I read 208 which is expected on a 120/208 service. I would think that since the phases are not 180 degrees out like in 240V service I wouldn't see a 1 to 1 reduction in neutral current but still see a reduction none the less.
This is exactly what you should expect but only for linear loads, harmonic currents add in the neutral rather than cancelling. What were your two loads for this test? If they were electronic things which rectify the incoming power that might explain it.
Supposedly a qualified electrician wired the panel in the first place since it is original. Anyhow here is an update:
After reading this thread, its obvious that i'm no expert but the neutral would only carry the imbalance of the phases if they were 180 degrees out. In this case they were 120 degress out hence the 120/208 and not 120/240 service.
If they are not balanced, and if the net imbalance is not carried by the neutral, then where does that current imbalance go?
The neutral does carry the imbalance.
How could it do that without violating KCL?
Well, let's walk into it bit by bit.If neutral current is zero on a 208 two wire multi-circuit.
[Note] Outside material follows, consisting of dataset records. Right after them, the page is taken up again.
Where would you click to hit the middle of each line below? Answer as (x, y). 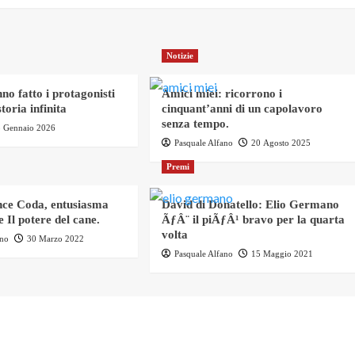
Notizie (179, 56)
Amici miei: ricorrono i (221, 94)
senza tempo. (195, 124)
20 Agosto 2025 (281, 143)
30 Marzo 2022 (56, 239)
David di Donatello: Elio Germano (250, 205)
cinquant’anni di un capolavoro (242, 109)
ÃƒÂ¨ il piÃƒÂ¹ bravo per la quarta (253, 220)

Then the two 120 volt circuits would essentially be is series across the 208.
This seems impossible as measured voltage can't be 208 and 240.
There can be no conditions where neutral current is zero and phase currents are more than zero.
I might very well be wrong!
is incorrect. Neutrals, by definition, only carry the imbalanced current.
Grounding has nothing to do with the neutral definition, nor it's calculated currents.
The 'extra' power comes from the fact that you are employing different voltages. These supplies are typically identified as 120/208Y.
There has to be voltage from center of resistors to neutral.Nope, you are definitely onto something and asking the right questions and homing in on the key to the apparent descrepancy. I don't yet see a discrepancy.
So spend some time with this:
That resistor that I previously placed across the 208V line-to-line supply, make it two equal resistors of size R in series, okay. Now, by symmetry, the voltage at the junction of the resistors has to be half way between the two line voltages, right? ...Yes. Seems to me. Could I be wrong here............This would lead you to believe that this point must therefore be at the neutral potential, right? ...No, it can't be.
In a three phase system, the neutral point will have a sum of zero, if the phases contribute equally. Remove one of those phase loads and the neutral carries that vectorial difference. Add your vector currents and tell us what the neutral current will be.There has to be voltage from center of resistors to neutral.
Current flows!
Are you changing your story now? It seems you're taking my side.
There either will be neutral current in a balanced multi-circuit, as I picture it, or there is not.
Doesn't this support my readings then? I'm using 2 phases of a 3 phase system. Even if my 2 phases, A and B, are carrying equal current, the neutral will not carry 0 current because the C phase vector (which I'm not using) of 0 amps needs to be included in the calculation. This makes sense because A and B are 120° and not 180 out of phase.